▶ _Task goal_: Leaving out the images, reproduce every line of the data that follows exactly.

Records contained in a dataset
■ ■ ■ ■ ■

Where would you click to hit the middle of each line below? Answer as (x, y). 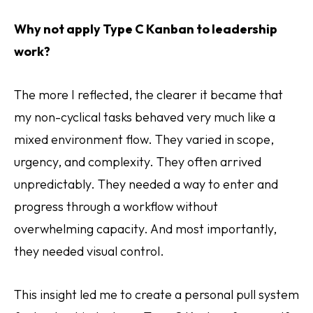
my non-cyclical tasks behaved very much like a (145, 117)
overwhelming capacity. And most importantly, (145, 229)
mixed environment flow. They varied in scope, (144, 139)
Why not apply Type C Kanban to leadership (146, 29)
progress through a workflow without (116, 206)
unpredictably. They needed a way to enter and (146, 184)
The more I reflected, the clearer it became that (148, 95)
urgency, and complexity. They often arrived (138, 162)
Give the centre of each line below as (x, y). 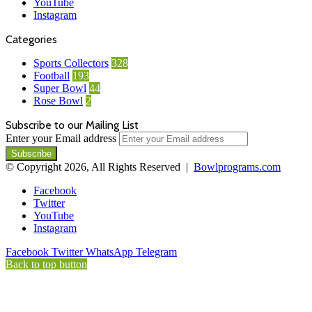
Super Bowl (60, 88)
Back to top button (46, 265)
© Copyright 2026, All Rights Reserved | (100, 167)
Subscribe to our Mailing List (72, 125)
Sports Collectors (71, 63)
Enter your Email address (61, 139)
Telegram (156, 252)
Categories (31, 40)
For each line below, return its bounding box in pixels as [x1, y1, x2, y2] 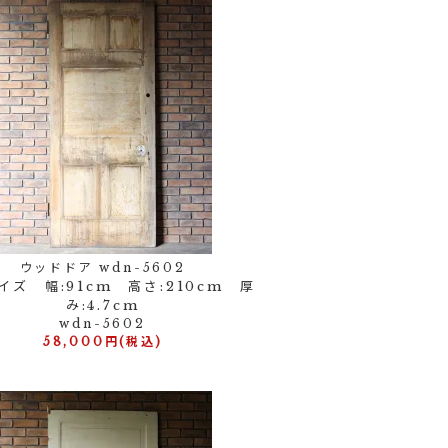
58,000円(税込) [42, 334, 163, 349]
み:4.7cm [65, 297, 140, 314]
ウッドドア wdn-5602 [19, 260, 186, 275]

■ ■ ■ ■ ■

▶ _Task answer_:
Where would you click to hit the middle of each line below? Answer as (x, y). 
my non-cyclical tasks behaved very much like a (145, 117)
overwhelming capacity. And most importantly, (145, 229)
mixed environment flow. They varied in scope, (144, 139)
Why not apply Type C Kanban to leadership (146, 29)
progress through a workflow without (116, 206)
unpredictably. They needed a way to enter and (146, 184)
The more I reflected, the clearer it became that (148, 95)
urgency, and complexity. They often arrived (138, 162)
Give the centre of each line below as (x, y). 
Super Bowl (60, 88)
Back to top button (46, 265)
© Copyright 2026, All Rights Reserved | (100, 167)
Subscribe to our Mailing List (72, 125)
Sports Collectors (71, 63)
Enter your Email address (61, 139)
Telegram (156, 252)
Categories (31, 40)
For each line below, return its bounding box in pixels as [x1, y1, x2, y2] 
58,000円(税込) [42, 334, 163, 349]
み:4.7cm [65, 297, 140, 314]
ウッドドア wdn-5602 [19, 260, 186, 275]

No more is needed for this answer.